- Instructions for the task
Below are records; reproduce exactly the lines from the one that has "for ( iter.first();" through the one that has "I& f = exact(f);", ends included, and nothing more.

- Data items
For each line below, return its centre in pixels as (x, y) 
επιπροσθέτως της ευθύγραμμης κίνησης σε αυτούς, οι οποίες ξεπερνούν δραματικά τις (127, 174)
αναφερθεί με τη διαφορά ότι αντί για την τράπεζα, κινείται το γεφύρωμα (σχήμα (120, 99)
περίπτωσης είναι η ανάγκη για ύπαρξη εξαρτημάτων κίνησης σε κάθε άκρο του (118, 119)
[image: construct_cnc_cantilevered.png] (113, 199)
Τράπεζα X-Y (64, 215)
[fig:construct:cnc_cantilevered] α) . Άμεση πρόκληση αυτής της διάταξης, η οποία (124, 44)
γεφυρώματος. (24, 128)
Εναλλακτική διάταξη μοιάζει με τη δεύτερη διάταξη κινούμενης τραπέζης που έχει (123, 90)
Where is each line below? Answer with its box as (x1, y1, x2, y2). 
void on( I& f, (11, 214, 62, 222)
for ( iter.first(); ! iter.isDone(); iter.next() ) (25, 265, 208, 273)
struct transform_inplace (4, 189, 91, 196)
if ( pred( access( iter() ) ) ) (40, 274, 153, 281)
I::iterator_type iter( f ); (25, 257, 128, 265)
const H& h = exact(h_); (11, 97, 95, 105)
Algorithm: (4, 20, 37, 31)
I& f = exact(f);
==
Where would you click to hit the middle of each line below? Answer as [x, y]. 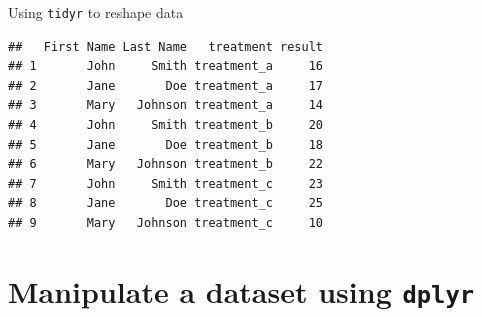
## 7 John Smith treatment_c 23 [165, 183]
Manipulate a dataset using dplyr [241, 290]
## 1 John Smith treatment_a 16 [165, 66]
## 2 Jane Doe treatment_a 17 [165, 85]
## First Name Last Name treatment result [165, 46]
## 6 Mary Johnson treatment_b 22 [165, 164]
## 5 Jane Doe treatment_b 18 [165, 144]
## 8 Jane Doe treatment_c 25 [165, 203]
--
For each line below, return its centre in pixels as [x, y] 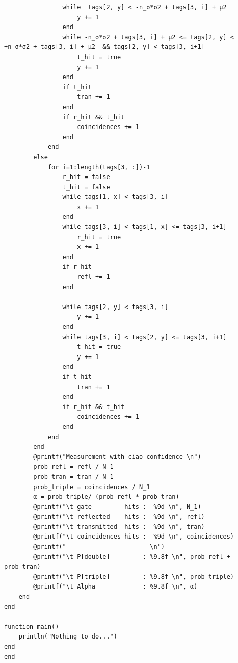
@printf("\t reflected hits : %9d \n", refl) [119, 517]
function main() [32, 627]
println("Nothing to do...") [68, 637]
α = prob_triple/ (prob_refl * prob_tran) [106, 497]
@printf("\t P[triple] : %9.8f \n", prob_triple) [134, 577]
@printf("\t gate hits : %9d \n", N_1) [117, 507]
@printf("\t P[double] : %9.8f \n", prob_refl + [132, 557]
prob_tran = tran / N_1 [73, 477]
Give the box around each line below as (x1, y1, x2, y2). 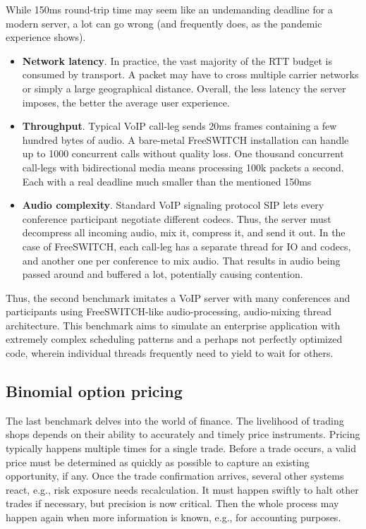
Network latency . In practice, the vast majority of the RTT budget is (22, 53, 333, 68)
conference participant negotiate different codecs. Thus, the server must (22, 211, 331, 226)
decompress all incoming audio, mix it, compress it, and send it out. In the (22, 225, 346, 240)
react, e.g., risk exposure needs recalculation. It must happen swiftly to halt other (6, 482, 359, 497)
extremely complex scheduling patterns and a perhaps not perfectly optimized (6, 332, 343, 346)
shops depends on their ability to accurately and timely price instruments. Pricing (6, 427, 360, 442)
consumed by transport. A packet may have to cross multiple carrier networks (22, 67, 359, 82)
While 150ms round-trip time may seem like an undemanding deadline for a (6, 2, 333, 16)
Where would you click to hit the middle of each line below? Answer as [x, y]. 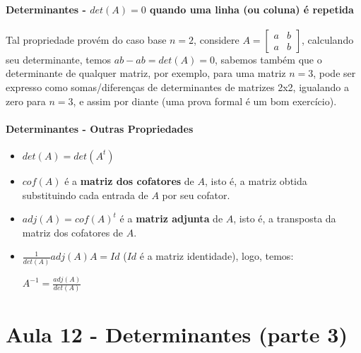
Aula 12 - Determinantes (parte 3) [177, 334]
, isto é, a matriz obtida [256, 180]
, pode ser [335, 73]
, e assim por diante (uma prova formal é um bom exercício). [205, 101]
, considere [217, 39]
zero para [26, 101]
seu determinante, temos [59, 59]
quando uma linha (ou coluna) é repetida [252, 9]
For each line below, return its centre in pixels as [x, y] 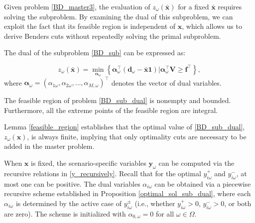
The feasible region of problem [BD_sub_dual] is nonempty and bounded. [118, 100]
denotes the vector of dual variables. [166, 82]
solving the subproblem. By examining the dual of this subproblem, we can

- Response
for ( iter.first(); ! iter.isDone(); iter.next() ) (25, 265, 208, 273)
struct transform_inplace (4, 189, 91, 196)
if ( pred( access( iter() ) ) ) (40, 274, 153, 281)
I::iterator_type iter( f ); (25, 257, 128, 265)
const H& h = exact(h_); (11, 97, 95, 105)
Algorithm: (4, 20, 37, 31)
I& f = exact(f);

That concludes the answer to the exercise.